= Collection entries =

────

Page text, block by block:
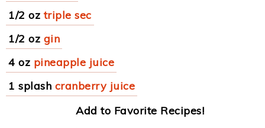
1/2 oz triple sec
1/2 oz gin
4 oz pineapple juice
1 splash cranberry juice
Add to Favorite Recipes!
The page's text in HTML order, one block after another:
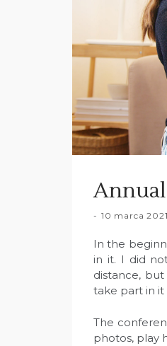
Annual
10 marca 2021
In the
in it. I did
distance,
take part in it
The
photos, play
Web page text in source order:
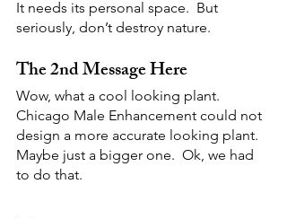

────

= PROMPT =
Copy out the entries above in full and exactly, skipping every picture.

= TASK SOLUTION =
Page text, block by block:
1/2 oz triple sec
1/2 oz gin
4 oz pineapple juice
1 splash cranberry juice
Add to Favorite Recipes!
The page's text in HTML order, one block after another:
Annual
10 marca 2021
In the
in it. I did
distance,
take part in it
The
photos, play
Web page text in source order:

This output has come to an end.